Work request -> Print the records below exactly, from the line containing "with condition variables." down to the line containing "void tdk_setwalt( int isenb ); [175, 310]", both lines included, and omit every picture.

Excerpted data ->
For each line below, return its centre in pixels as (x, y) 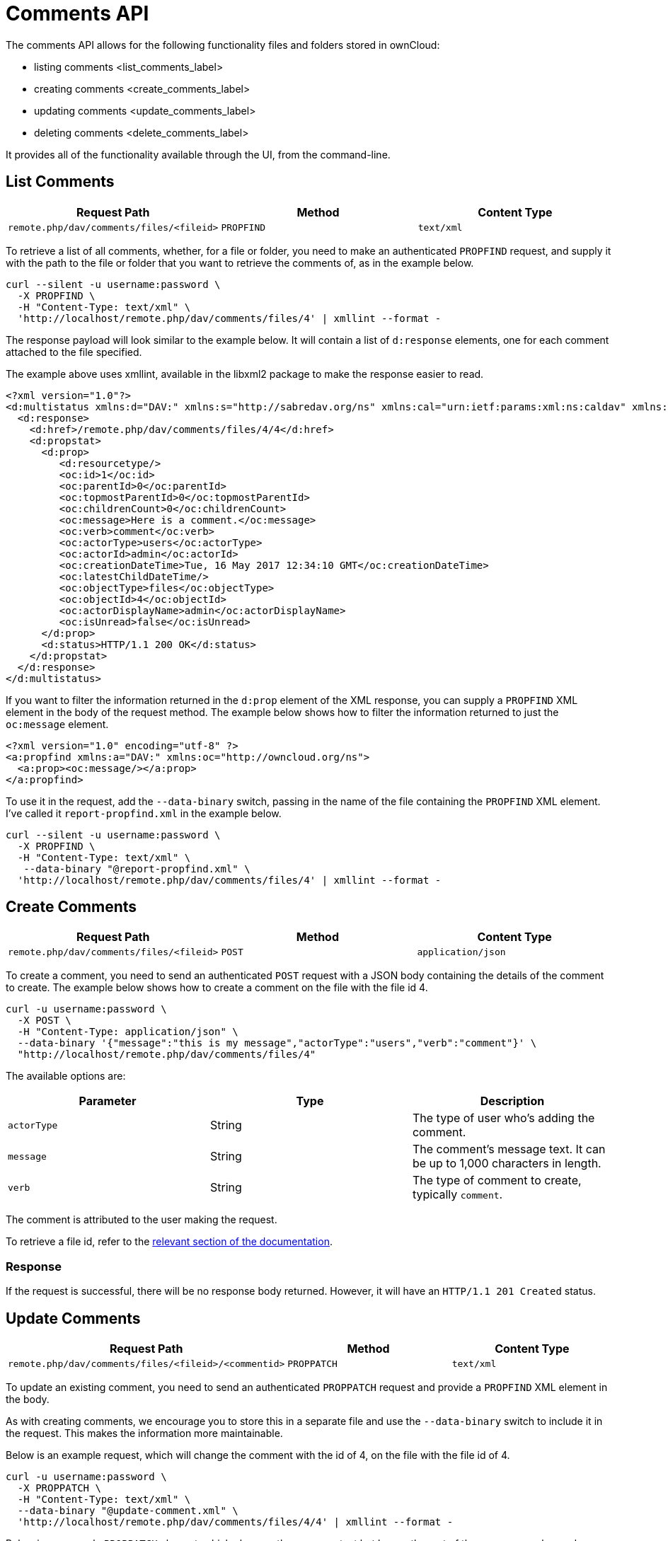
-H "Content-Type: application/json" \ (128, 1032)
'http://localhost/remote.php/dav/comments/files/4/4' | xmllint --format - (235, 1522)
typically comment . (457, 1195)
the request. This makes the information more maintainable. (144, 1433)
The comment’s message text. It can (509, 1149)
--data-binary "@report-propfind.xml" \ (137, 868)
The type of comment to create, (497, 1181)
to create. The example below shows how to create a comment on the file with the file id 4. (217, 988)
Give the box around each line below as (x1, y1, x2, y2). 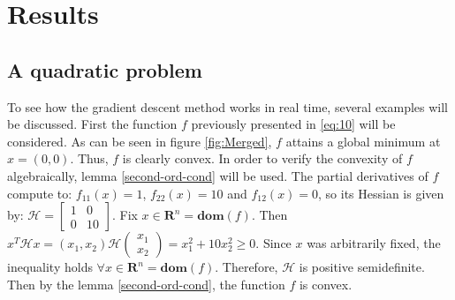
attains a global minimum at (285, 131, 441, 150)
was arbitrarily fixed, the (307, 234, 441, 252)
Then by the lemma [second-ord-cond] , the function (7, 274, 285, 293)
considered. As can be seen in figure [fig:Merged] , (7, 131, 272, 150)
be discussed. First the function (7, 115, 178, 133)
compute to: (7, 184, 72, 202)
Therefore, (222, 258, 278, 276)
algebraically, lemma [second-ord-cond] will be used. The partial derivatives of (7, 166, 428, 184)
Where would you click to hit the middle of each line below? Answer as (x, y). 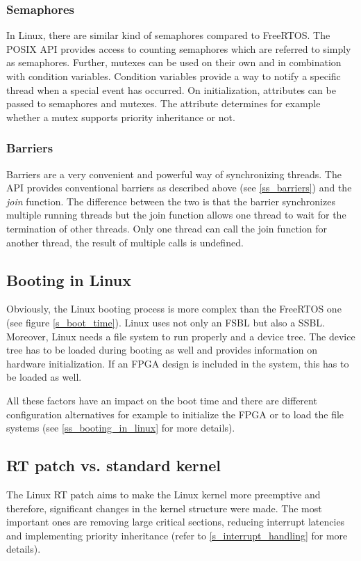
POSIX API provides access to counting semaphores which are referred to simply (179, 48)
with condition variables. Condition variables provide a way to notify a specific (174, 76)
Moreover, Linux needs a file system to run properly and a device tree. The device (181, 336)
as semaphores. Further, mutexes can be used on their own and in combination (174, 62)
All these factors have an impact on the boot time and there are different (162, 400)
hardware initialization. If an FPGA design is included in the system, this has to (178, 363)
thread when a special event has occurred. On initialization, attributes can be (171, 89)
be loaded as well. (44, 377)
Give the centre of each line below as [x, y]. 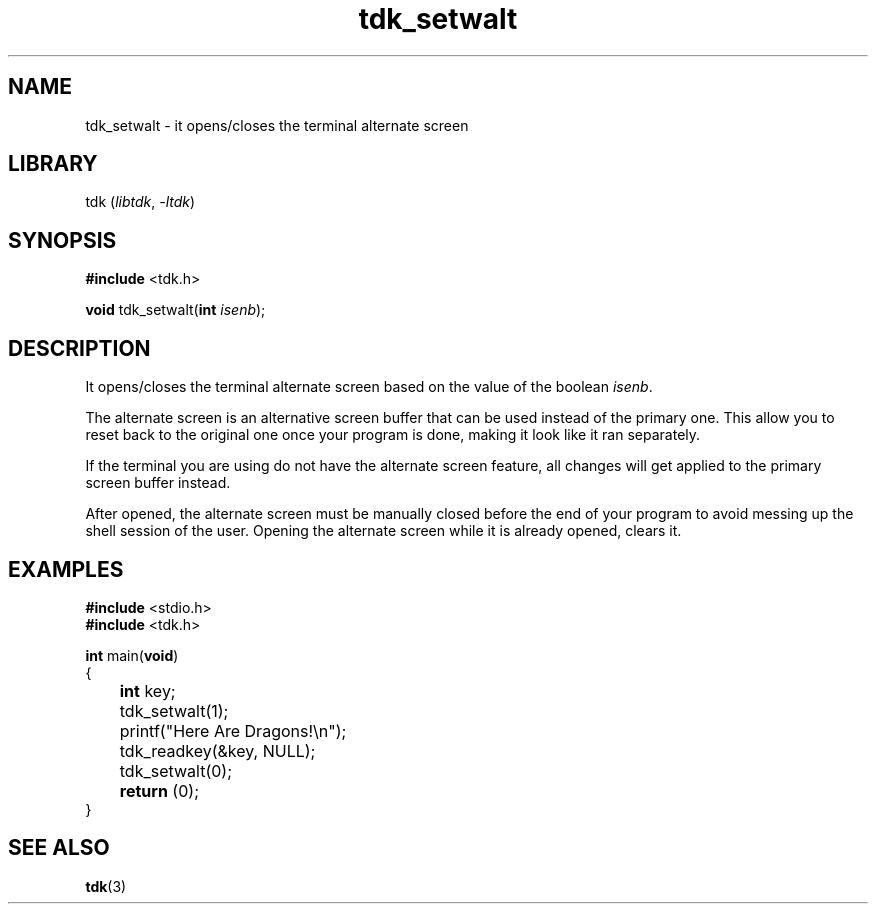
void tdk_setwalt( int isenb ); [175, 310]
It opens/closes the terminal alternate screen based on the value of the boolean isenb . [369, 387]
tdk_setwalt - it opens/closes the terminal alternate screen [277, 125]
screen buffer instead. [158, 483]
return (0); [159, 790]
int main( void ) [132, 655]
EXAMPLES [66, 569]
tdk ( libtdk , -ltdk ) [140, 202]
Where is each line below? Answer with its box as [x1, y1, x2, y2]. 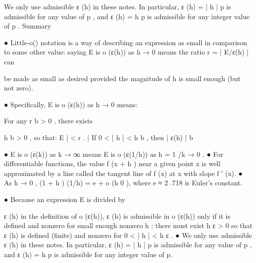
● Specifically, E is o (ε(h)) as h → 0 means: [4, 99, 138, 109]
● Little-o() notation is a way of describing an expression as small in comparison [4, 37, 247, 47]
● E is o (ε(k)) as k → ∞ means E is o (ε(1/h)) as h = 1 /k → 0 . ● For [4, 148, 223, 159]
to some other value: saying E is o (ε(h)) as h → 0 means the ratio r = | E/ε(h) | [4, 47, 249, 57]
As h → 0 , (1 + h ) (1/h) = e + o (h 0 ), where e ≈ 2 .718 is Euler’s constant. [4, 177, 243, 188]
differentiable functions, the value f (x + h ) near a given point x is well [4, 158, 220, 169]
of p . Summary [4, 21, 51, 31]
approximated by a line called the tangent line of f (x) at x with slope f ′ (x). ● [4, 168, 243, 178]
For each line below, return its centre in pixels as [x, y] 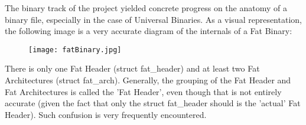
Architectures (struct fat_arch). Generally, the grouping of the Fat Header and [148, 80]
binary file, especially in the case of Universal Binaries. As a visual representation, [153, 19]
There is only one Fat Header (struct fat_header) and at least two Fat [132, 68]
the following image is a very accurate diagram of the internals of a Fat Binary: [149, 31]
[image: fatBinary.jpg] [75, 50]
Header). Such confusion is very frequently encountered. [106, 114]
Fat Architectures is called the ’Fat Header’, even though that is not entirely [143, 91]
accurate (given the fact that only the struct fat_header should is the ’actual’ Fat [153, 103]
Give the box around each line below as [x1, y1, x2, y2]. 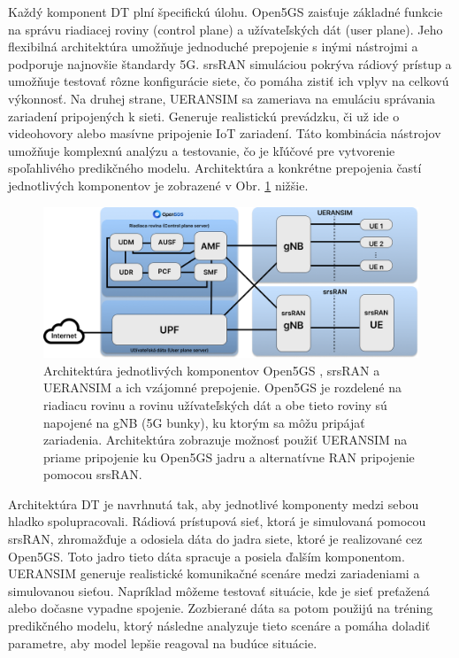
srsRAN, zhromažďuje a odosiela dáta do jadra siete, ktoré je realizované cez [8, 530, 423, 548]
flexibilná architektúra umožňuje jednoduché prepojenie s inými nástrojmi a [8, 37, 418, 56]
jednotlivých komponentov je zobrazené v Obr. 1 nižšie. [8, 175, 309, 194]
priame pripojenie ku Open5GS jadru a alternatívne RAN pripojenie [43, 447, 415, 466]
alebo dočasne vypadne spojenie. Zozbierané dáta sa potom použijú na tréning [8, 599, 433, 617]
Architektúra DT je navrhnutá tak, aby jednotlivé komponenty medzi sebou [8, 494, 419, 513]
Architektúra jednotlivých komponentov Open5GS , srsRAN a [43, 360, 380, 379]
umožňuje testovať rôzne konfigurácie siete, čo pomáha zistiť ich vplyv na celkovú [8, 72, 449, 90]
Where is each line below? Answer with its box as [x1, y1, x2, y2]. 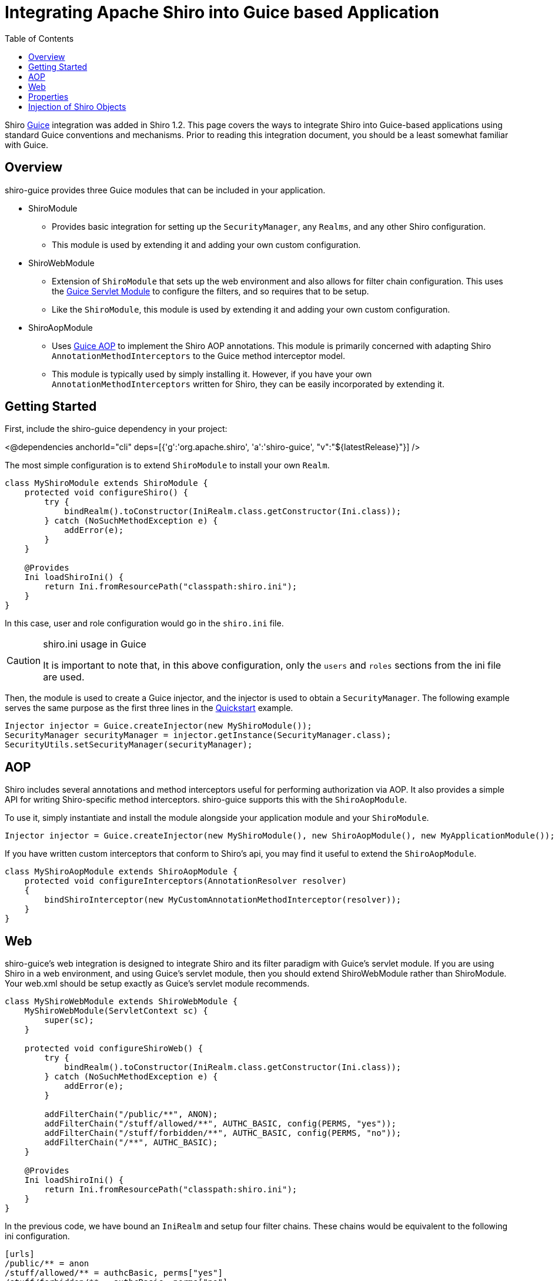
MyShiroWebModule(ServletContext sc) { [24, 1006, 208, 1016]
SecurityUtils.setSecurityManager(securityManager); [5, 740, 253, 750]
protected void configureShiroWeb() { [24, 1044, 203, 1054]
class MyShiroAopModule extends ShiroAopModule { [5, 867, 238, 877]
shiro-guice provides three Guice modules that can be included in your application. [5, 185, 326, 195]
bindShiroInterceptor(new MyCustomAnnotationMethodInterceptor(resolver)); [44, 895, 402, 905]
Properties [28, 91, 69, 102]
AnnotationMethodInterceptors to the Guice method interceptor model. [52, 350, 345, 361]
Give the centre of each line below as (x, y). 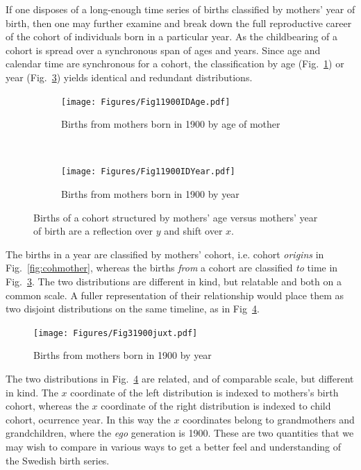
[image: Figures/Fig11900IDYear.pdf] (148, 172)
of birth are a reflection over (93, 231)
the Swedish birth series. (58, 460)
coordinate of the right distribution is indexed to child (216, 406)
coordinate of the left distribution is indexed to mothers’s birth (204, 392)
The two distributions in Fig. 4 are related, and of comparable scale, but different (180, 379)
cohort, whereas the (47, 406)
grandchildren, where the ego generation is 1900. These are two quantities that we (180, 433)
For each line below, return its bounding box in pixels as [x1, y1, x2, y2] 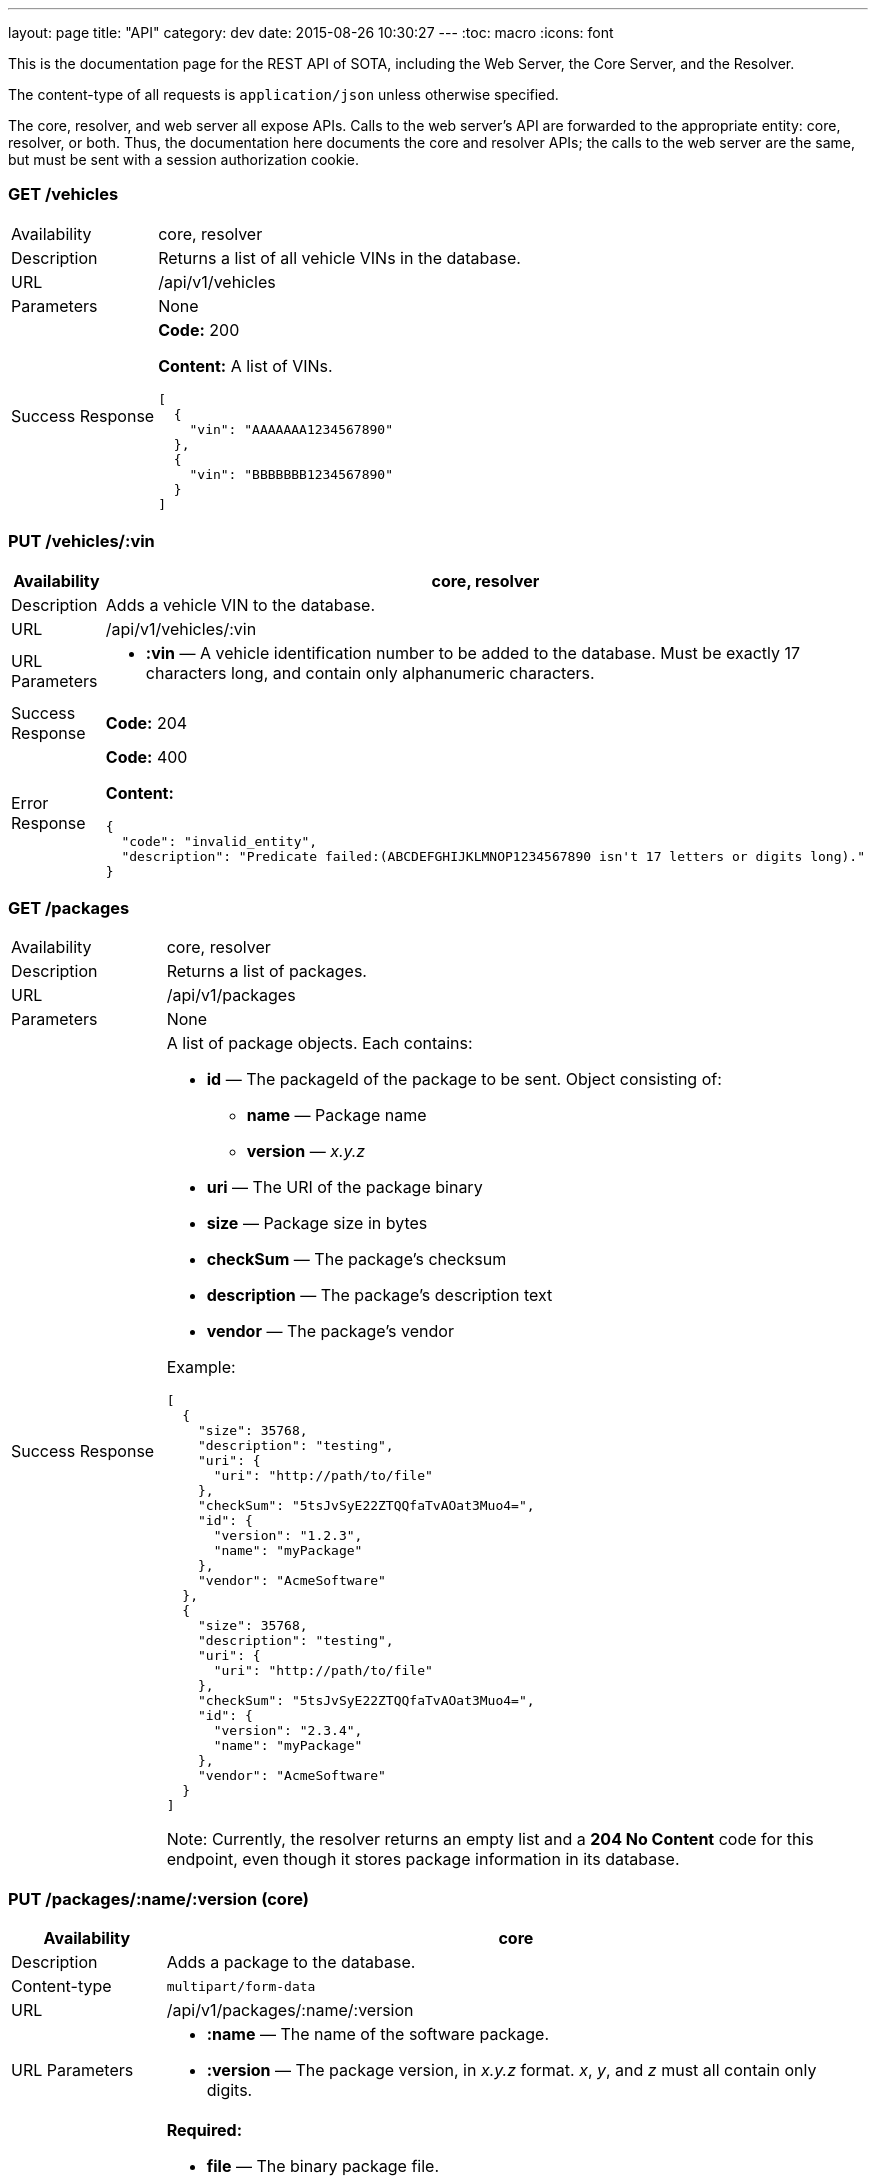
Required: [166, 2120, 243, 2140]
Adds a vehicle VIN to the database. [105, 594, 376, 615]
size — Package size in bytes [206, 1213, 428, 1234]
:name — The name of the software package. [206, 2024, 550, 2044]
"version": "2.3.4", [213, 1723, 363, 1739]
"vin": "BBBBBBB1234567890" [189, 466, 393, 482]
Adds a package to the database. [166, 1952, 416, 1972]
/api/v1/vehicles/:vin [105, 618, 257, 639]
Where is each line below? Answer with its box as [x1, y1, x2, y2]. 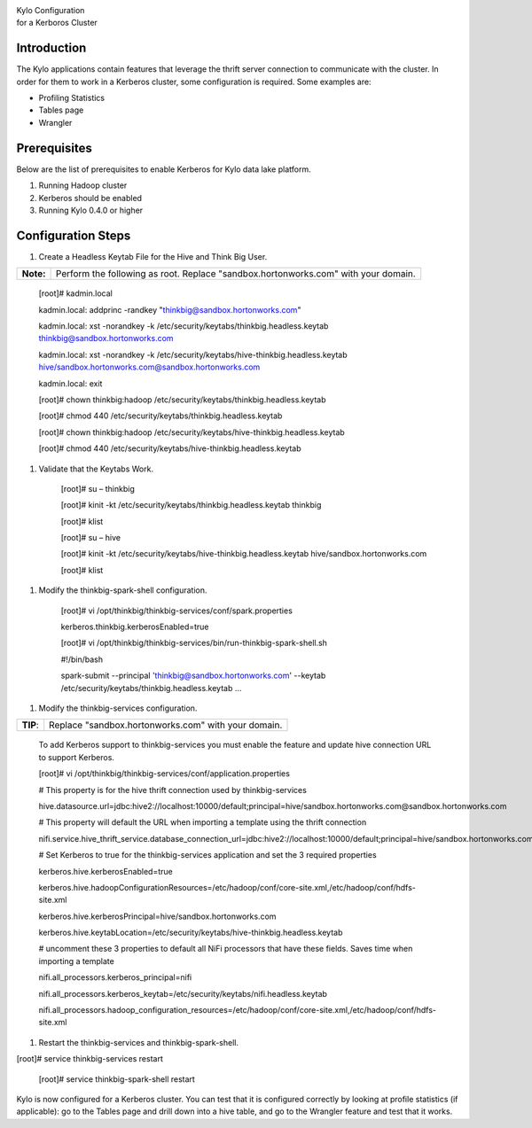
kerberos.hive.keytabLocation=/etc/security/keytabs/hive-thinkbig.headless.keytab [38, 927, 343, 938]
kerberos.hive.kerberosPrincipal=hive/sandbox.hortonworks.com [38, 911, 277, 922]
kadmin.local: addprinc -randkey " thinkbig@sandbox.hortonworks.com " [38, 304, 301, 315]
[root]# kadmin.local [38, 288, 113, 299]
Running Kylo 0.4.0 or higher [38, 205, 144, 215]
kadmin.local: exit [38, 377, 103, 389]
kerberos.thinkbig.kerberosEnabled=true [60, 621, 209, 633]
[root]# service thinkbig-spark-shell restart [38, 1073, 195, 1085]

Final answer ->
with condition variables. Condition variables provide a way to notify a specific (174, 76)
Moreover, Linux needs a file system to run properly and a device tree. The device (181, 336)
as semaphores. Further, mutexes can be used on their own and in combination (174, 62)
All these factors have an impact on the boot time and there are different (162, 400)
hardware initialization. If an FPGA design is included in the system, this has to (178, 363)
thread when a special event has occurred. On initialization, attributes can be (171, 89)
be loaded as well. (44, 377)
Give the centre of each line below as [x, y]. 
void tdk_setwalt( int isenb ); [175, 310]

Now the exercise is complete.